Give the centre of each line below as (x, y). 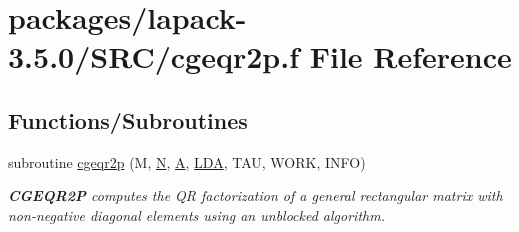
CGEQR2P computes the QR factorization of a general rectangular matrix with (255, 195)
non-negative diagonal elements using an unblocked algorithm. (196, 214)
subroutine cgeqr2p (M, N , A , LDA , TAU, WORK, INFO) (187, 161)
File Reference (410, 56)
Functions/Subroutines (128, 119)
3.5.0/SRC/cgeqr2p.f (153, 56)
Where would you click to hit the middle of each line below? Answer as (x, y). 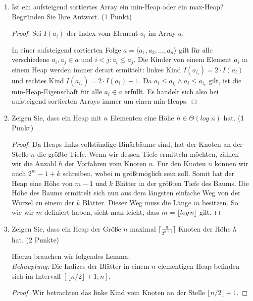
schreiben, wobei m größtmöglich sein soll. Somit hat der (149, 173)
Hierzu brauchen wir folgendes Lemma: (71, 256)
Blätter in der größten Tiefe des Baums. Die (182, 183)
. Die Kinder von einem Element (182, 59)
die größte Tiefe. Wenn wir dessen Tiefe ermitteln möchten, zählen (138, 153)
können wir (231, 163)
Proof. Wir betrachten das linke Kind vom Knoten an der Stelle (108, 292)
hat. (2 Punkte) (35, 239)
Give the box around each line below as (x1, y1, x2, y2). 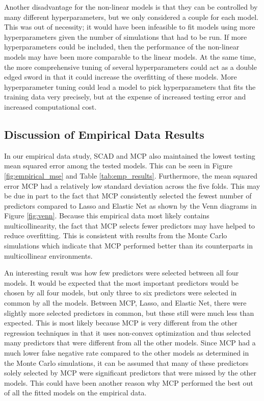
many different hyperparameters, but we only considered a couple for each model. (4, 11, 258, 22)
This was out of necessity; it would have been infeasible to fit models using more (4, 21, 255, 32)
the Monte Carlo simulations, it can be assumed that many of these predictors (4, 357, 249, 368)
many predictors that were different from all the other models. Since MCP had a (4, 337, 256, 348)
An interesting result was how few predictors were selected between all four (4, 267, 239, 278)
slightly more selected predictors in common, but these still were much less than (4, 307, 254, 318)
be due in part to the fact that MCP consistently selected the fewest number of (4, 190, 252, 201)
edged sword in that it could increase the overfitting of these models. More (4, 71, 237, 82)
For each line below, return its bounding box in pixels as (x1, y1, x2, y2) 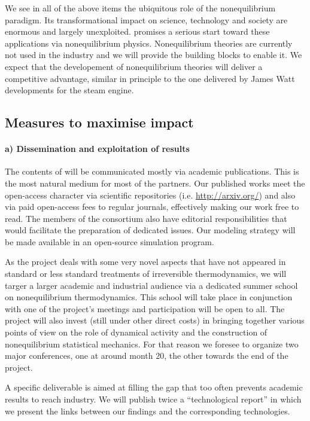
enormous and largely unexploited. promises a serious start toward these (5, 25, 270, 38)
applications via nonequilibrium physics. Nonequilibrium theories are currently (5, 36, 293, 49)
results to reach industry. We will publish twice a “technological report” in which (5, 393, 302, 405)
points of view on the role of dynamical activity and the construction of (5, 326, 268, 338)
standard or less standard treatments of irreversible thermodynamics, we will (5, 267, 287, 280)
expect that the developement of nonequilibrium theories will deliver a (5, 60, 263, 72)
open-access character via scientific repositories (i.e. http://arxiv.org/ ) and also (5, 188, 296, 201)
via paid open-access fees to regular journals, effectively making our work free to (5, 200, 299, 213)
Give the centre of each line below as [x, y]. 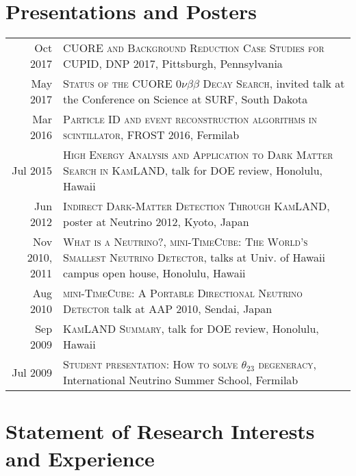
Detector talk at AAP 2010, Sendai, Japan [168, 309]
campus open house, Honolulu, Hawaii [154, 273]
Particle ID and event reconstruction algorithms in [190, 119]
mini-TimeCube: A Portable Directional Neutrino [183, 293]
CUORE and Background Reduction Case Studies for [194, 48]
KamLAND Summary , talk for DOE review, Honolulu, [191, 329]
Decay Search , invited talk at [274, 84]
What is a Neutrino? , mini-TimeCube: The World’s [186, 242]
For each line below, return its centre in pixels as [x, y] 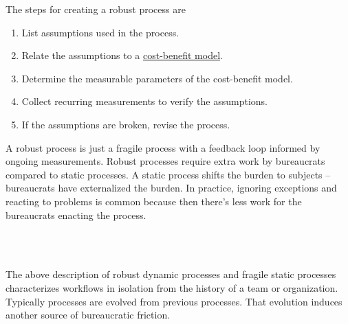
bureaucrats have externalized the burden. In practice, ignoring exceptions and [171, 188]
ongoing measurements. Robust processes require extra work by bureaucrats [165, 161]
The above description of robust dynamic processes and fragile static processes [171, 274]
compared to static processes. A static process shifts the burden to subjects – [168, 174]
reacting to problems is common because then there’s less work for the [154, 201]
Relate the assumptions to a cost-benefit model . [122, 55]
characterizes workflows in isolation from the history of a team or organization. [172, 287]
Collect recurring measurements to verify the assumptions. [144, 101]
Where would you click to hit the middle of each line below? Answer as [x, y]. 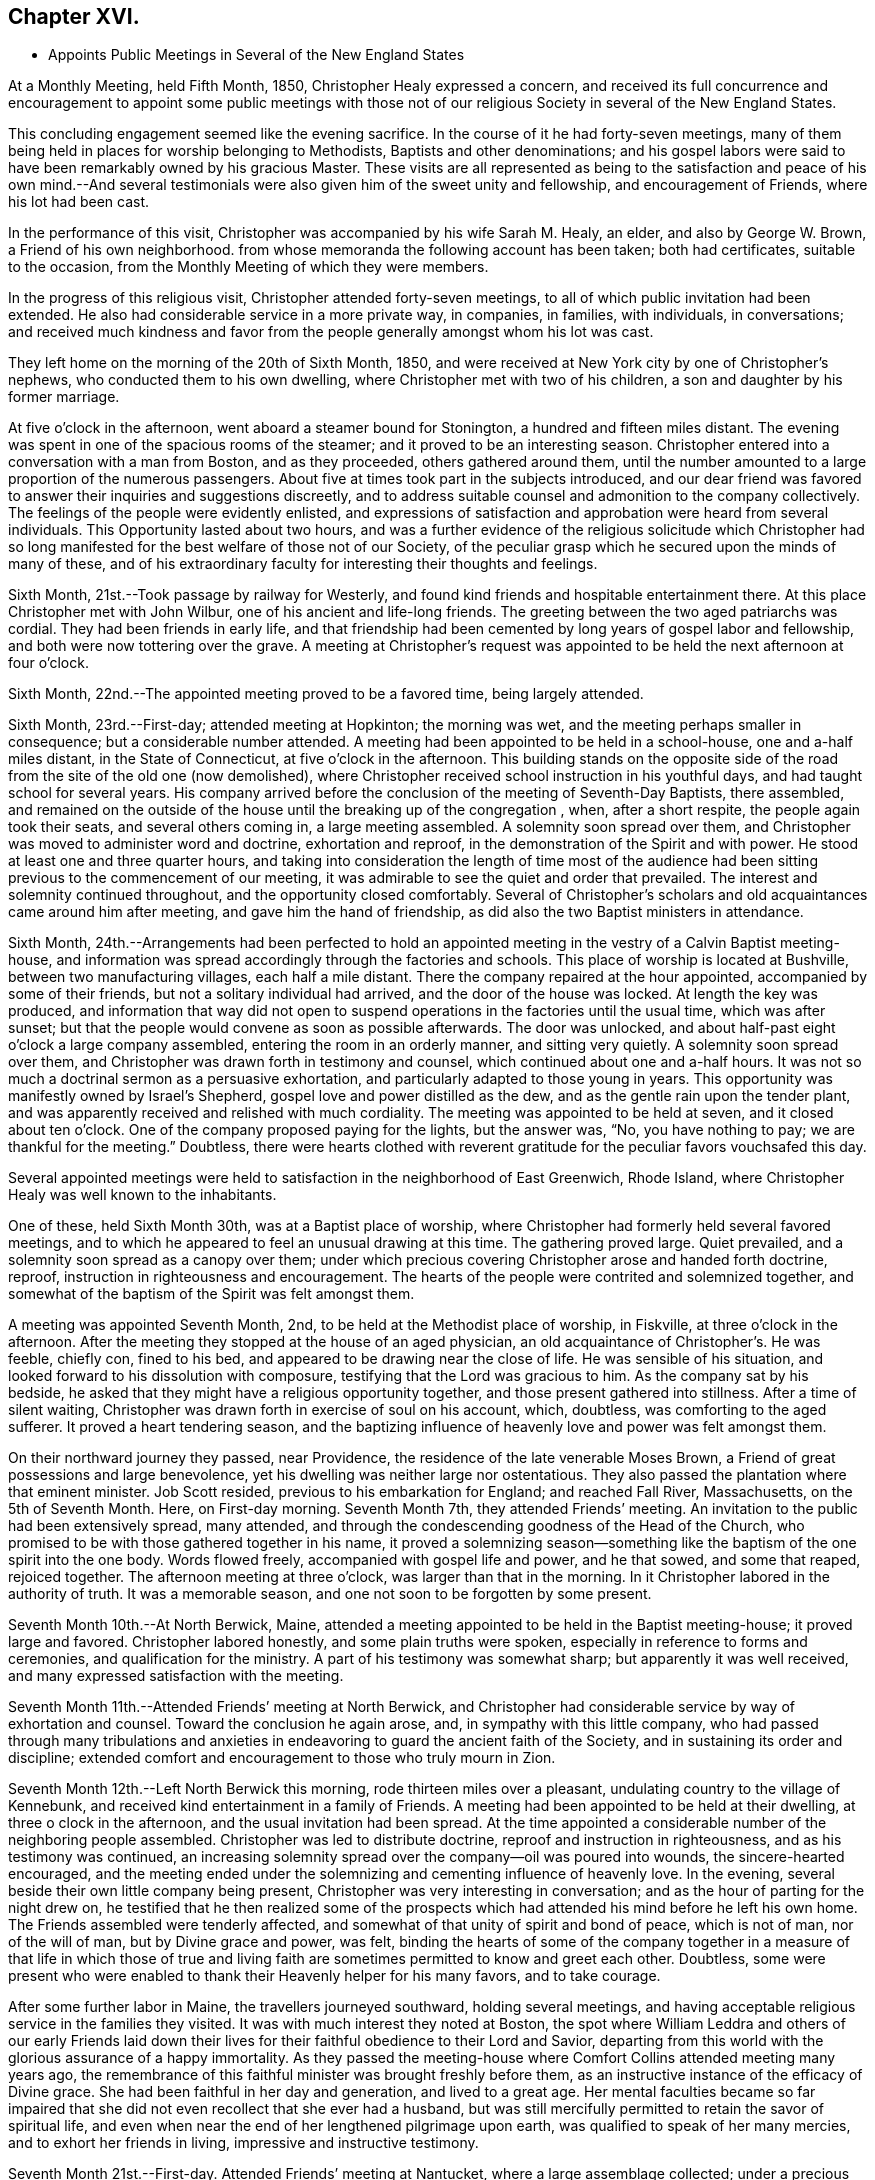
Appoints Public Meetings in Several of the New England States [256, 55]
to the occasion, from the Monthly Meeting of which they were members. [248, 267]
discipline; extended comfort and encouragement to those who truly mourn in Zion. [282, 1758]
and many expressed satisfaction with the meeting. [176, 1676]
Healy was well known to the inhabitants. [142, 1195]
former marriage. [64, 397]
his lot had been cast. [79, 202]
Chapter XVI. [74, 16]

...

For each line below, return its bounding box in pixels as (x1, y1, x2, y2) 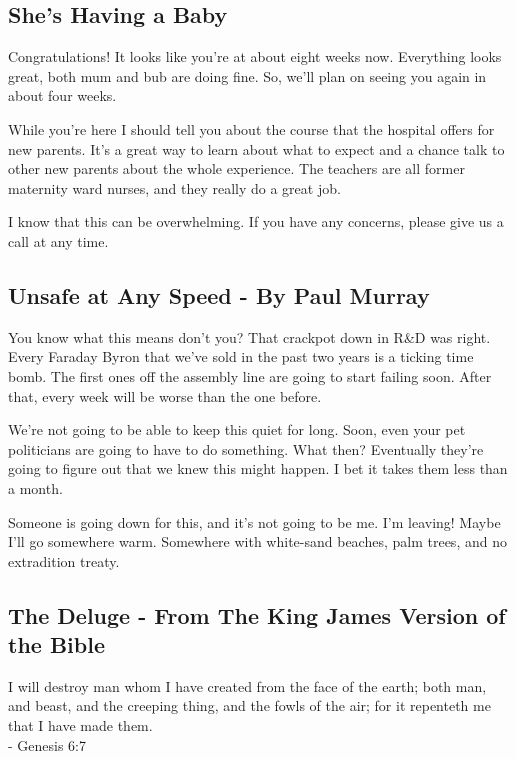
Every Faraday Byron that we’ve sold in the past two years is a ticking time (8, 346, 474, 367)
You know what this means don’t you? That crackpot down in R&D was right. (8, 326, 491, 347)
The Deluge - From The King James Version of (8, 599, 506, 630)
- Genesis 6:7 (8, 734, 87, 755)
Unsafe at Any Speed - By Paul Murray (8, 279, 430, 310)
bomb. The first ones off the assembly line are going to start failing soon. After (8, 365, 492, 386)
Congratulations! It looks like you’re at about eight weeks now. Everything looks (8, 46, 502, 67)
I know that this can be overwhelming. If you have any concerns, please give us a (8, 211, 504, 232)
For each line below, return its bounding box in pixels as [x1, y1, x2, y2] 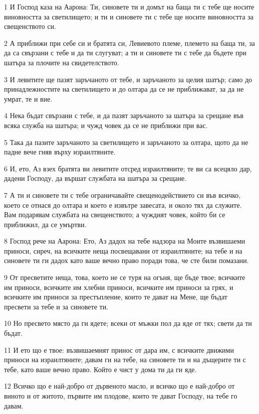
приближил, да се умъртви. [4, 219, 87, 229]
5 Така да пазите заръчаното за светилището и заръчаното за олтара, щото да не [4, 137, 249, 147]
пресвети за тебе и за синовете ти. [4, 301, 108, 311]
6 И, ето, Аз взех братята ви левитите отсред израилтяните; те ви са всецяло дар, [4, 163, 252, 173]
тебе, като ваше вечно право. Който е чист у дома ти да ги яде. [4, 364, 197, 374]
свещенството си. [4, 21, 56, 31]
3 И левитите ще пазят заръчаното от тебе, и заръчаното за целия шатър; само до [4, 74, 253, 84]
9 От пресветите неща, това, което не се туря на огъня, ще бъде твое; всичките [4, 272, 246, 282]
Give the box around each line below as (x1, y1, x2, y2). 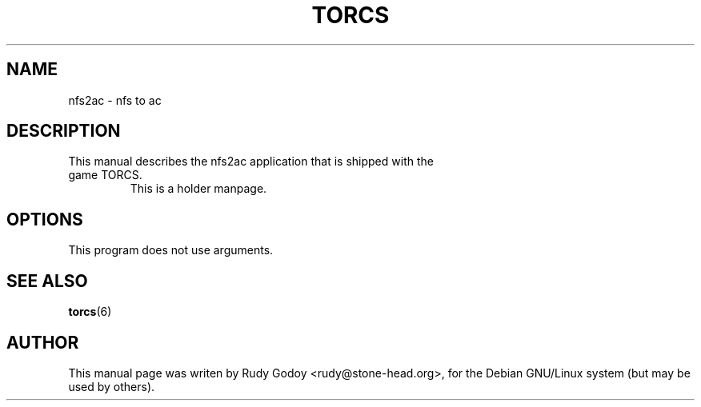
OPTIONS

- _Problem to work on_
Leaving all pictures out, output exactly the lines of the material above from the line with "Give the centre of each line below as (x, y)." to the line with "3.5.0/SRC/cgeqr2p.f (153, 56)", both included.

- _Solution_
Give the centre of each line below as (x, y). 
CGEQR2P computes the QR factorization of a general rectangular matrix with (255, 195)
non-negative diagonal elements using an unblocked algorithm. (196, 214)
subroutine cgeqr2p (M, N , A , LDA , TAU, WORK, INFO) (187, 161)
File Reference (410, 56)
Functions/Subroutines (128, 119)
3.5.0/SRC/cgeqr2p.f (153, 56)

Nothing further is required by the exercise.